If crime pays, as it clearly has in these money laundering schemes, the crime continues. The drug trade and terrorism continue to thrive because the criminal organizations have ways to spend their profits without repercussions.
There is generally no tax revenue generated by laundered money, so the rest of the public has to make up the difference in lost taxes. In the Libor scandal, the participating banks probably made loads of money while municipalities and other organizations saw their debt ratings decline. It’s difficult to pin down, still, how widespread the damage was from the manipulation. What’s not difficult is figuring out that no one in the U.S. has suffered a criminal charge from the manipulation.
The Dodd-Frank regulations were put in place in 2010 to regulate the financial industry and include a process for liquidating or breaking up failed big
banks known as resolution authority (without resorting to bailouts). It’s supposed to subject the large institutions to more stringent oversight and give the government the power to liquidate a bank that has overstepped its bounds.
Former Rep.
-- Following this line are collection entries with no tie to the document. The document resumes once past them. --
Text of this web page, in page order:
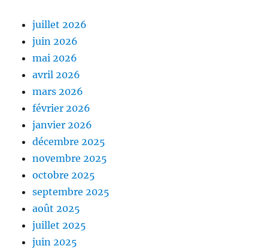
juillet 2026
juin 2026
mai 2026
avril 2026
mars 2026
février 2026
janvier 2026
décembre 2025
novembre 2025
octobre 2025
septembre 2025
août 2025
juillet 2025
juin 2025
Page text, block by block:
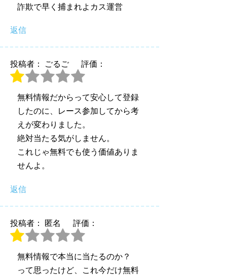
詐欺で早く捕まれよカス運営
返信
投稿者： ごるご 評価：
無料情報だからって安心して登録
したのに、レース参加してから考
えが変わりました。
絶対当たる気がしません。
これじゃ無料でも使う価値ありま
せんよ。
返信
投稿者： 匿名 評価：
無料情報で本当に当たるのか？
って思ったけど、これ今だけ無料
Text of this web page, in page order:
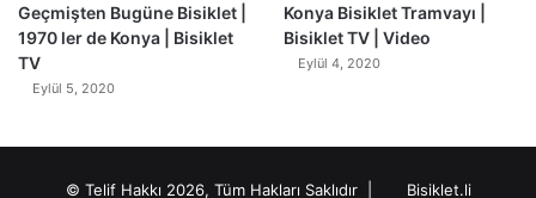
Geçmişten Bugüne Bisiklet |
1970 ler de Konya | Bisiklet
TV
Eylül 5, 2020
Konya Bisiklet Tramvayı |
Bisiklet TV | Video
Eylül 4, 2020
© Telif Hakkı 2026, Tüm Hakları Saklıdır | Bisiklet.li
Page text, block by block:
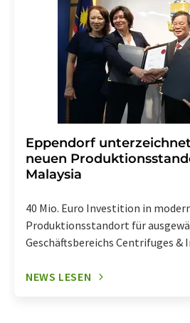
Eppendorf
neuen
Malaysia
40 Mio. Euro Investition in
Produktionsstandort für
Geschäftsbereichs Centrifuges &
NEWS LESEN
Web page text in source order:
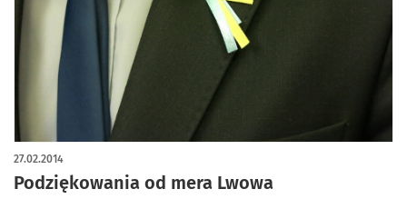
Podziękowania od mera Lwowa
27.02.2014
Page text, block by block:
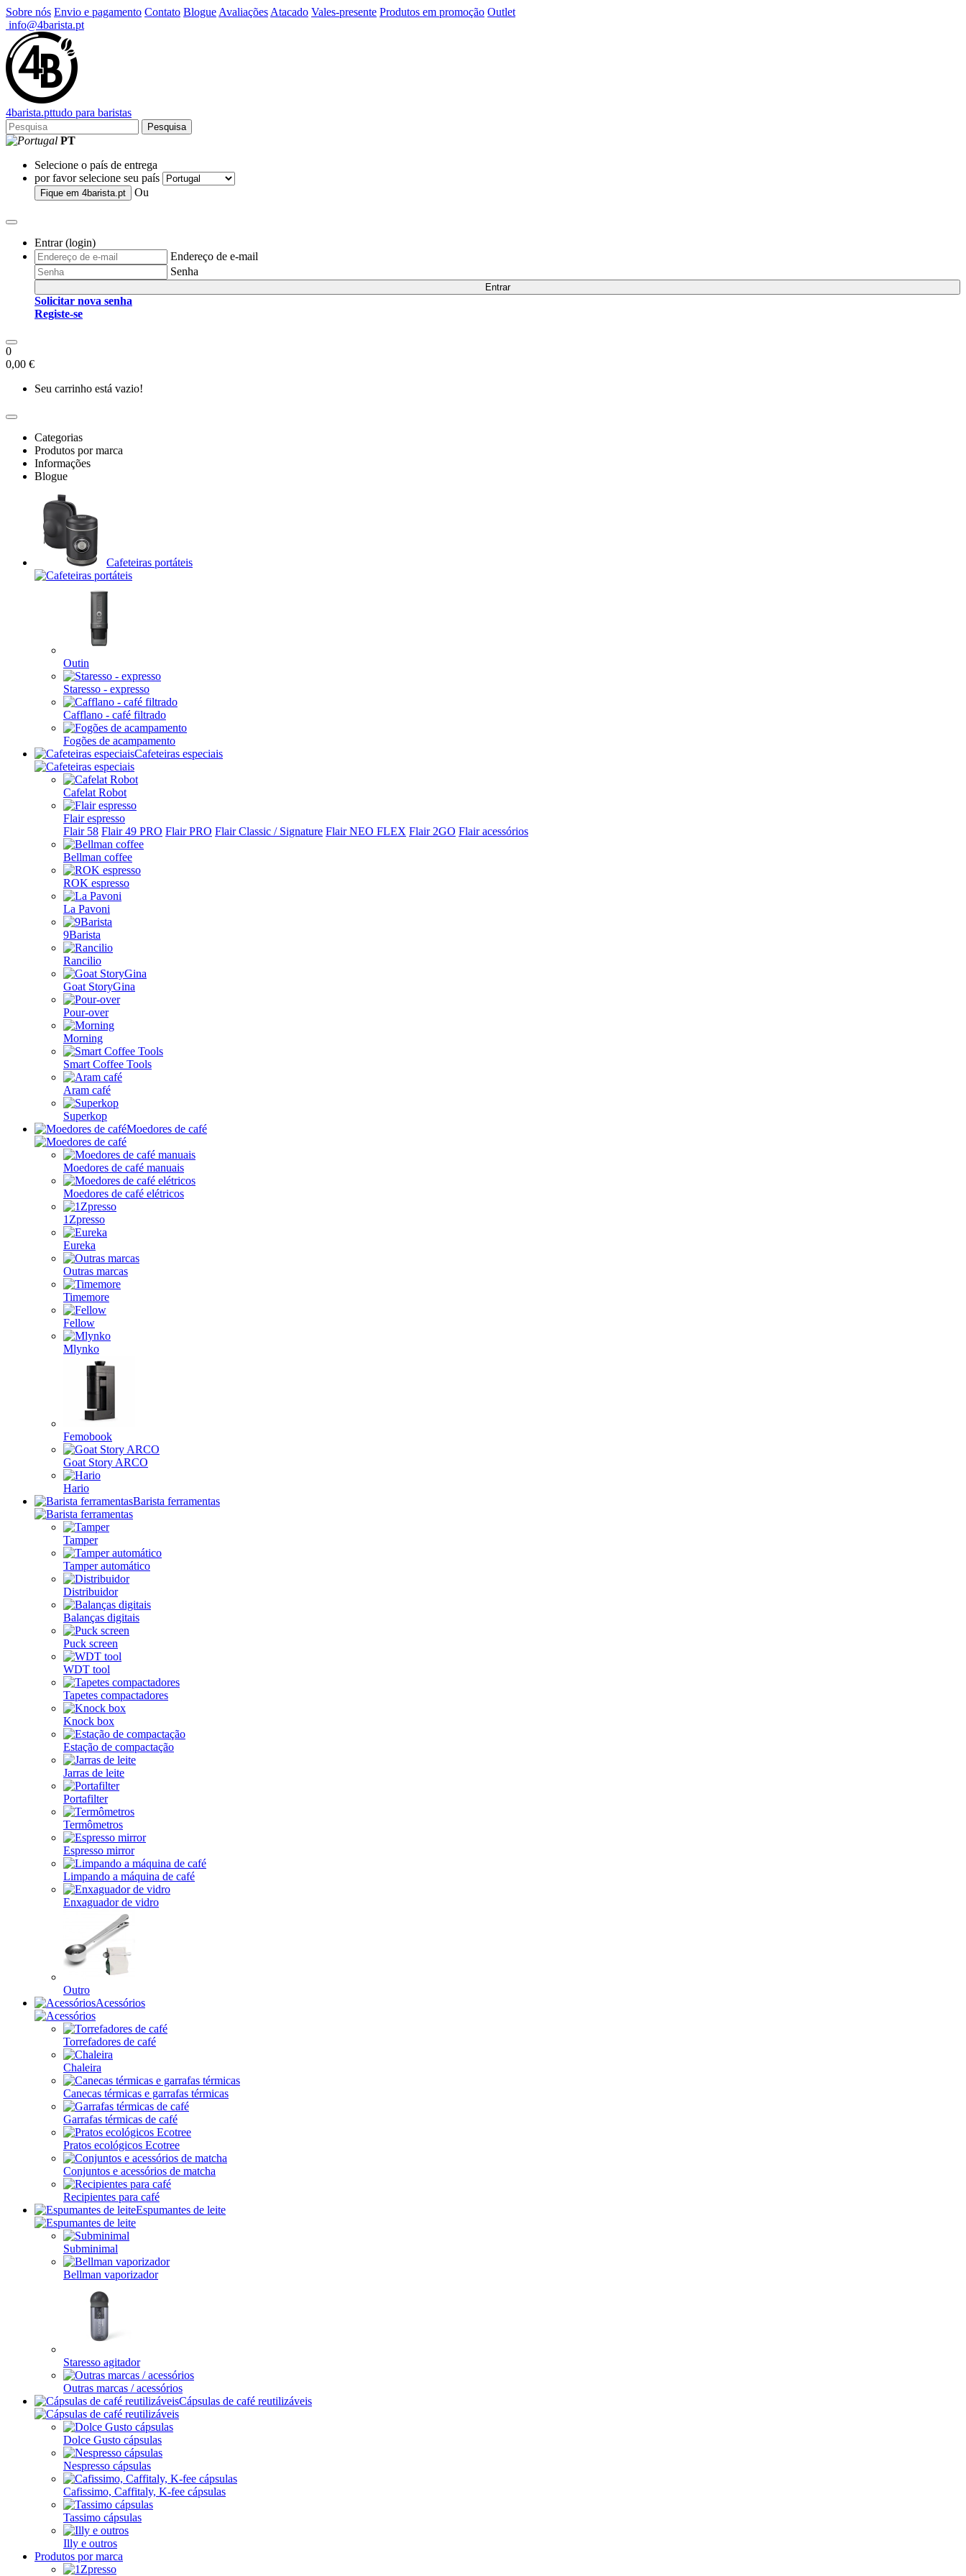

Barney Frank, who sponsored the Dodd-Frank law, called resolution authority a “death panel” for banks, but still, the 10 largest banks control 54 percent of the deposits in the U.S. No one is using the authority of Dodd-Frank and the largest banks are still acting with impunity.
On July 25 2012, former Citigroup Chairman and CEO Sandy Weill, considered one of the driving forces behind the considerable financial deregulation
and “mega-mergers” of the 1990s, surprised financial analysts in Europe and North American by “calling for splitting up the commercial banks from the
investment banks. In effect, he says: bring back the Glass-Steagall Act of 1933 which led to half a century, free of financial crises.” Using the authority of the Dodd-Frank or returning the regulations imposed by Glass-Steagall clearly needs to be a focus of U.S. regulators if they want to rein in any future misdeeds.